Why is SVD on $X$ preferred to eigendecomposition of $XX^\top$ in PCA?
Solution 1:
Alright, to further explain Läuchli's example in detail:
The precise problem with forming the cross-product matrix in this case is that you have effectively made a singular matrix out of your starting matrix.

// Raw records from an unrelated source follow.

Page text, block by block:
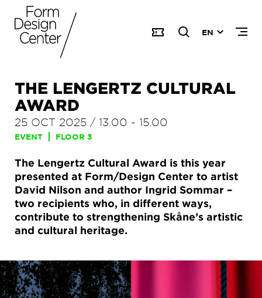
EN
THE LENGERTZ CULTURAL
AWARD
25 OCT 2025 / 13.00 - 15.00
EVENT FLOOR 3
The Lengertz Cultural Award is this year
presented at Form/Design Center to artist
David Nilson and author Ingrid Sommar –
two recipients who, in different ways,
contribute to strengthening Skåne’s artistic
and cultural heritage.
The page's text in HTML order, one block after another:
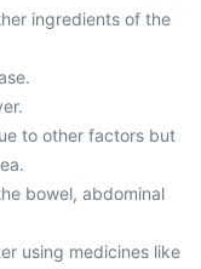
ingredients of the
to other factors but
bowel, abdominal
using medicines like
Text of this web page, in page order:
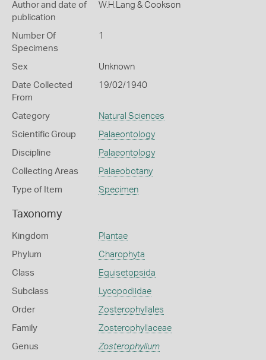
Author and date of
publication
W.H.Lang & Cookson
Number Of
Specimens
1
Sex Unknown
Date Collected
From
19/02/1940
Category Natural Sciences
Scientific Group Palaeontology
Discipline Palaeontology
Collecting Areas Palaeobotany
Type of Item Specimen
Taxonomy
Kingdom Plantae
Phylum Charophyta
Class Equisetopsida
Subclass Lycopodiidae
Order Zosterophyllales
Family Zosterophyllaceae
Genus Zosterophyllum
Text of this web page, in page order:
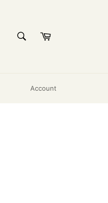
SEARCHCart
Account
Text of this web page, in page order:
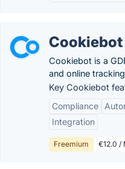
Cookiebot
Cookiebot is a
and online
Key Cookiebot
Compliance
Integration
Freemium €12.0 /
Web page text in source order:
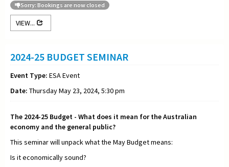
Sorry: Bookings are now closed
VIEW...
2024-25 BUDGET SEMINAR
Event Type: ESA Event
Date: Thursday May 23, 2024, 5:30 pm
The 2024-25 Budget - What does it mean for the Australian
economy and the general public?
This seminar will unpack what the May Budget means:
Is it economically sound?
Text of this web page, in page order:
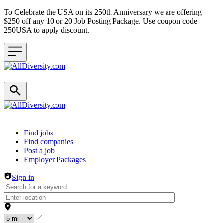
To Celebrate the USA on its 250th Anniversary we are offering
$250 off any 10 or 20 Job Posting Package. Use coupon code
250USA to apply discount.
Header navigation
Find jobs
Find companies
Post a job
Employer Packages
Sign in

In exact arithmetic, the cross-product matrix of the Läuchli matrix should have looked like this:
$$\begin{pmatrix}1+\varepsilon^2&1&1\\1&1+\varepsilon^2&1\\1&1&1+\varepsilon^2\end{pmatrix}$$
Its exact eigenvalues are $(3+\varepsilon^2,\varepsilon^2,\varepsilon^2)$. The trouble with inexact arithmetic is that if $\varepsilon^2$ is tiny, then $1+\varepsilon^2$ is the same as $1$, and you now have the spectrum $(3,0,0)$. You do think there's a difference between $\bf \varepsilon^2$ and $\bf 0$, don't you?

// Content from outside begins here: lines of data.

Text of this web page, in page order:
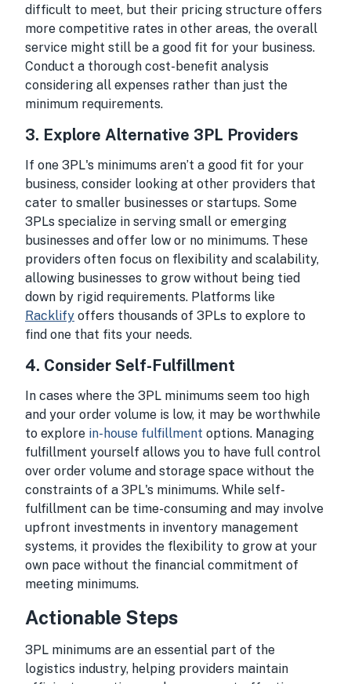
difficult to meet, but their pricing structure offers
more competitive rates in other areas, the overall
service might still be a good fit for your business.
Conduct a thorough cost-benefit analysis
considering all expenses rather than just the
minimum requirements.
3. Explore Alternative 3PL Providers
If one 3PL's minimums aren’t a good fit for your
business, consider looking at other providers that
cater to smaller businesses or startups. Some
3PLs specialize in serving small or emerging
businesses and offer low or no minimums. These
providers often focus on flexibility and scalability,
allowing businesses to grow without being tied
down by rigid requirements. Platforms like
Racklify offers thousands of 3PLs to explore to
find one that fits your needs.
4. Consider Self-Fulfillment
In cases where the 3PL minimums seem too high
and your order volume is low, it may be worthwhile
to explore in-house fulfillment options. Managing
fulfillment yourself allows you to have full control
over order volume and storage space without the
constraints of a 3PL's minimums. While self-
fulfillment can be time-consuming and may involve
upfront investments in inventory management
systems, it provides the flexibility to grow at your
own pace without the financial commitment of
meeting minimums.
Actionable Steps
3PL minimums are an essential part of the
logistics industry, helping providers maintain
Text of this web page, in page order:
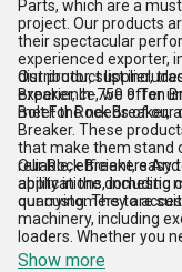
Parts, which are a
project. Our products
their spectacular
experienced exporter,
distributor, supplier,
experience, we offer
meet the needs of our
Our product list
Breaker, Ih-750 9 Ton
Bolt For Rock Breaker,
Breaker. These
that make them stand
reliable, efficient, easy
ability in the domestic
our customers to
Our Rock Breakers
applications, including
quarrying. They are
machinery, including
loaders. Whether you
materials, our
Show more

The good thing, then, about direct SVD algorithms is that it is able to compute these tiny singular values accurately, much better than taking the eigensystem of the cross-product matrix. Here's a Mathematica comparison:
lauchli = With[{ε = 1*^-20},
N[{{1, 1, 1}, {ε, 0, 0}, {0, ε, 0}, {0, 0, ε}}]];
SingularValueList[lauchli, Tolerance -> 0]
{1.73205, 1.*10^-20, 1.*10^-20}
Sqrt[Eigenvalues[Transpose[lauchli].lauchli]]

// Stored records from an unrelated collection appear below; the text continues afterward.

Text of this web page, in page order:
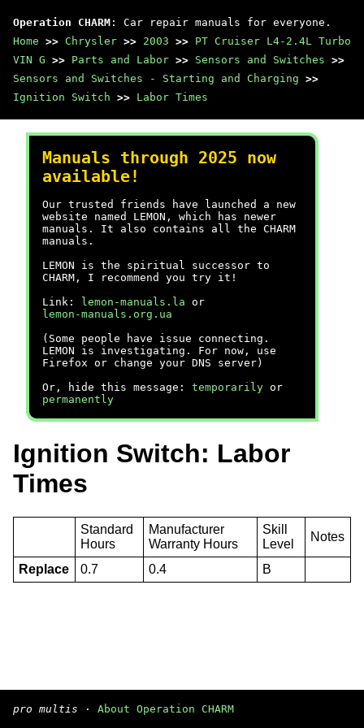
Operation CHARM : Car repair manuals for everyone.
Home >> Chrysler >> 2003 >> PT Cruiser L4-2.4L Turbo
VIN G >> Parts and Labor >> Sensors and Switches >>
Sensors and Switches - Starting and Charging >>
Ignition Switch >> Labor Times
Manuals through 2025 now
available!
Our trusted friends have launched a new
website named LEMON, which has newer
manuals. It also contains all the CHARM
manuals.
LEMON is the spiritual successor to
CHARM, I recommend you try it!
Link:
lemon-manuals.la or
lemon-manuals.org.ua
(Some people have issue connecting.
LEMON is investigating. For now, use
Firefox or change your DNS server)
Or, hide this message: temporarily or
permanently
Ignition Switch: Labor
Times
Standard
Hours
Manufacturer
Warranty Hours
Skill
Level
Notes
Replace 0.7 0.4 B
pro multis · About Operation CHARM
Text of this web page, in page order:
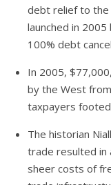
debt relief to the
launched in
100% debt
In 2005,
by the West
taxpayers
The historian
trade resulted in
sheer costs of
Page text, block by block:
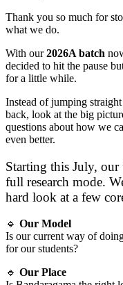
Thank you so much for
what we do.
With our2026A batch
decided to hit the pause
for a little while.
Instead of jumping
back, look at the big
questions about how we
even better.
Starting this July, our
full research mode.
hard look at a few
🔹 Our Model
Is our current way of
for our students?
🔹 Our Place
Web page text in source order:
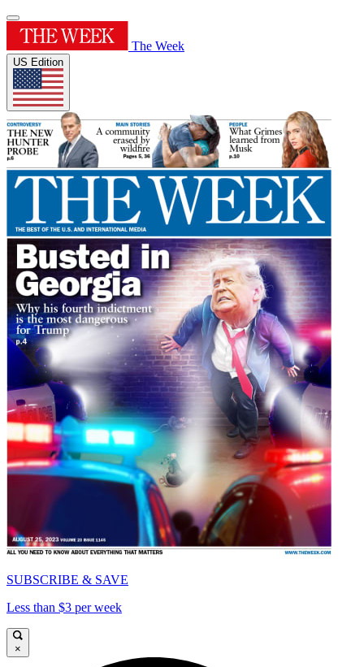
The Week
US Edition
SUBSCRIBE & SAVE
Less than $3 per week
×
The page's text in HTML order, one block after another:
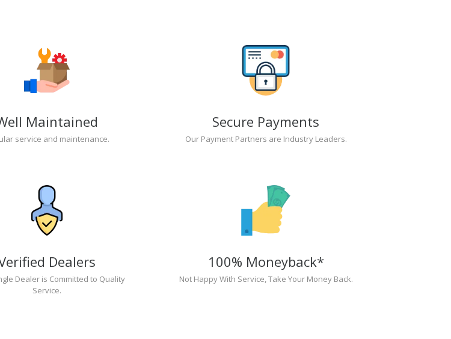
Maintained
service and maintenance.
Secure Payments
Our Payment Partners are Industry Leaders.
Dealers
Dealer is Committed to Quality
Service.
100% Moneyback*
Not Happy With Service, Take Your Money Back.
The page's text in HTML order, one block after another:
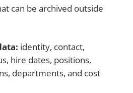
can be archived outside
identity, contact,
hire dates, positions,
departments, and cost
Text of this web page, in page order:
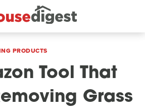
PRODUCTS
Tool That
Grass
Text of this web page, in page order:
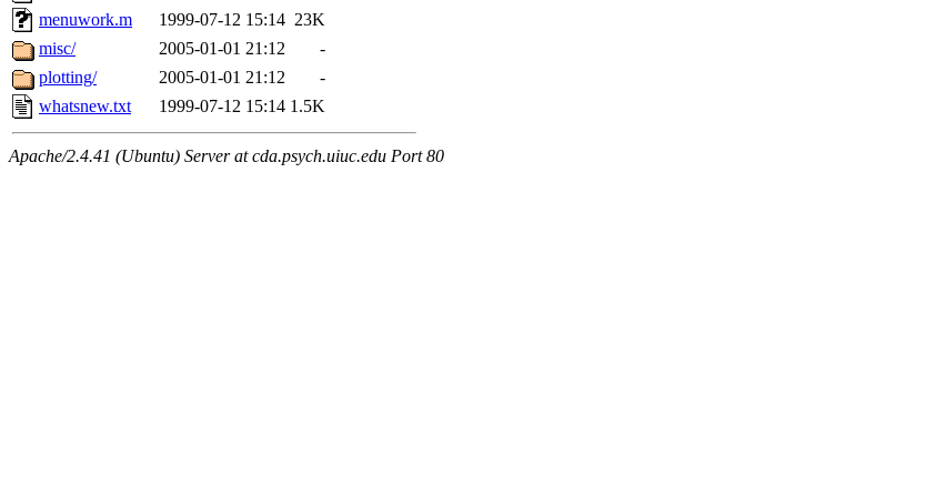
menuwork.m
1999-07-12 15:14 23K
misc/
2005-01-01 21:12
-
plotting/
2005-01-01 21:12
-
whatsnew.txt
1999-07-12 15:14 1.5K
Apache/2.4.41 (Ubuntu) Server at cda.psych.uiuc.edu Port 80
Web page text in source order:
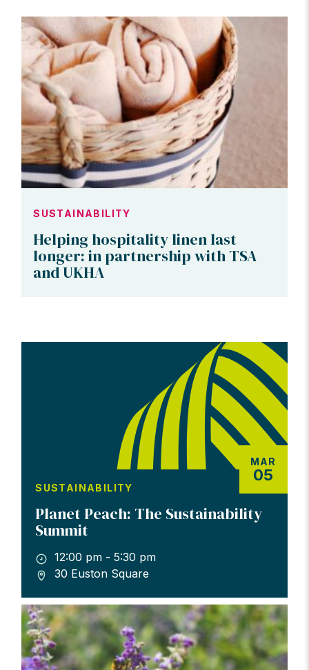
SUSTAINABILITY
Helping hospitality linen last
longer: in partnership with TSA
and UKHA
MAR
05
SUSTAINABILITY
Planet Peach: The Sustainability
Summit
12:00 pm - 5:30 pm
30 Euston Square
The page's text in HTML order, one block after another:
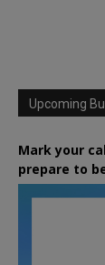
Upcoming
Mark your
prepare to
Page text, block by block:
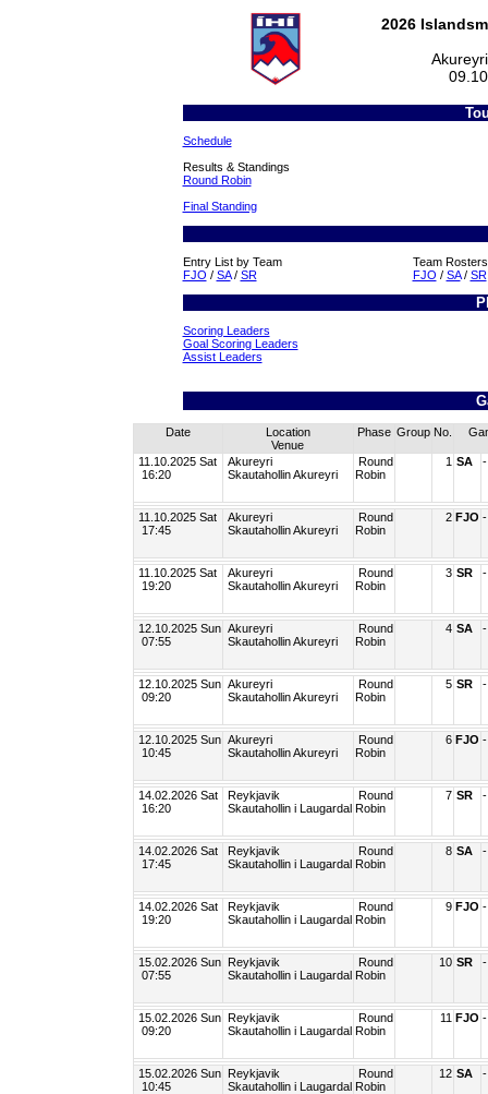
2026
Schedule
Results & Standings
Round Robin
Final Standing
Entry List by Team
FJO / SA/ SR
Team Rosters
FJO / SA/ SR
Scoring Leaders
Goal Scoring Leaders
Assist Leaders
Date
Location
Venue
Phase Group No.
11.10.2025 Sat
16:20
Akureyri
Skautahollin Akureyri
Round
Robin
1 SA -
11.10.2025 Sat
17:45
Akureyri
Skautahollin Akureyri
Round
Robin
2 FJO -
11.10.2025 Sat
19:20
Akureyri
Skautahollin Akureyri
Round
Robin
3 SR -
12.10.2025 Sun
07:55
Akureyri
Skautahollin Akureyri
Round
Robin
4 SA -
12.10.2025 Sun
09:20
Akureyri
Skautahollin Akureyri
Round
Robin
5 SR -
12.10.2025 Sun
10:45
Akureyri
Skautahollin Akureyri
Round
Robin
6 FJO -
14.02.2026 Sat
16:20
Reykjavik
Skautahollin i Laugardal
Round
Robin
7 SR -
14.02.2026 Sat
17:45
Reykjavik
Skautahollin i Laugardal
Round
Robin
8 SA -
14.02.2026 Sat
19:20
Reykjavik
Skautahollin i Laugardal
Round
Robin
9 FJO -
15.02.2026 Sun
07:55
Reykjavik
Skautahollin i Laugardal
Round
Robin
10 SR -
15.02.2026 Sun
09:20
Reykjavik
Skautahollin i Laugardal
Round
Robin
11 FJO -
15.02.2026 Sun
10:45
Reykjavik
Skautahollin i Laugardal
Round
Robin
12 SA -

{1.73205, 0. + 1.82501*10^-8 I, 0.}
(A similar demonstration could of course be done in MATLAB; luckily this example is built-in there, as gallery('lauchli', n)
)
Now, we even have a spurious (but tiny) imaginary component in the second answer; neither of the last two results matches the first.
That's why the SVD is vastly preferred.